Exercise material -
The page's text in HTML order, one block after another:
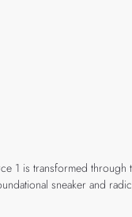
1 is transformed
sneaker and
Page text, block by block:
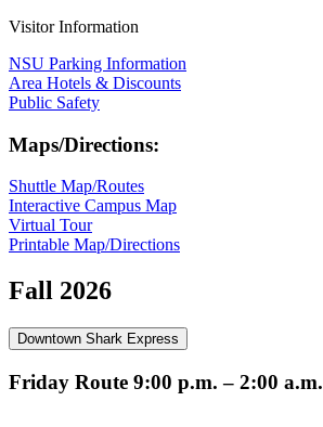
Visitor Information
NSU Parking Information
Area Hotels & Discounts
Public Safety
Maps/Directions:
Shuttle Map/Routes
Interactive Campus Map
Virtual Tour
Printable Map/Directions
Fall 2026
Downtown Shark Express
Friday Route 9:00 p.m. – 2:00 a.m.
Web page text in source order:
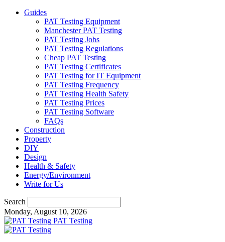
Guides
PAT Testing Equipment
Manchester PAT Testing
PAT Testing Jobs
PAT Testing Regulations
Cheap PAT Testing
PAT Testing Certificates
PAT Testing for IT Equipment
PAT Testing Frequency
PAT Testing Health Safety
PAT Testing Prices
PAT Testing Software
FAQs
Construction
Property
DIY
Design
Health & Safety
Energy/Environment
Write for Us
Search
Monday, August 10, 2026
PAT Testing
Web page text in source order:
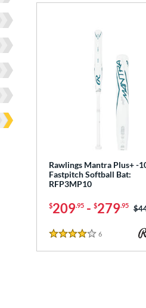
Rawlings Mantra Plus+ -
Fastpitch Softball Bat:
RFP3MP10
$209.95 - $279.95
4 Stars
6
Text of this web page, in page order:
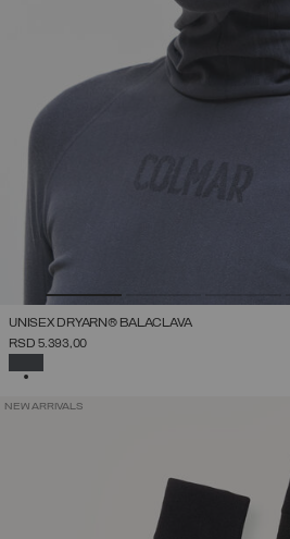
UNISEX DRYARN® BALACLAVA
RSD 5.393,00
NEW ARRIVALS
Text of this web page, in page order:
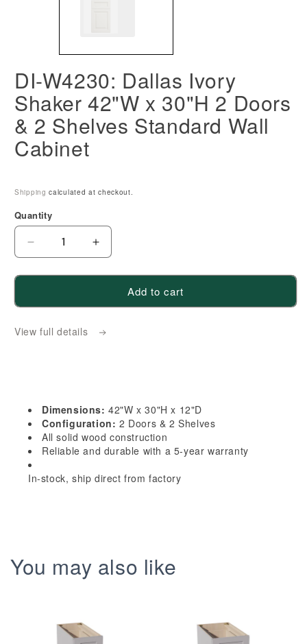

Task - All entries above, minus the pictures, should be repeated exactly.

Solution for this problem -
The page's text in HTML order, one block after another:
1 is transformed
sneaker and
Page text, block by block:
Visitor Information
NSU Parking Information
Area Hotels & Discounts
Public Safety
Maps/Directions:
Shuttle Map/Routes
Interactive Campus Map
Virtual Tour
Printable Map/Directions
Fall 2026
Downtown Shark Express
Friday Route 9:00 p.m. – 2:00 a.m.
Web page text in source order:
Guides
PAT Testing Equipment
Manchester PAT Testing
PAT Testing Jobs
PAT Testing Regulations
Cheap PAT Testing
PAT Testing Certificates
PAT Testing for IT Equipment
PAT Testing Frequency
PAT Testing Health Safety
PAT Testing Prices
PAT Testing Software
FAQs
Construction
Property
DIY
Design
Health & Safety
Energy/Environment
Write for Us
Search
Monday, August 10, 2026
PAT Testing
Web page text in source order:
Rawlings Mantra Plus+ -
Fastpitch Softball Bat:
RFP3MP10
$209.95 - $279.95
4 Stars
6
Text of this web page, in page order:
UNISEX DRYARN® BALACLAVA
RSD 5.393,00
NEW ARRIVALS
Text of this web page, in page order:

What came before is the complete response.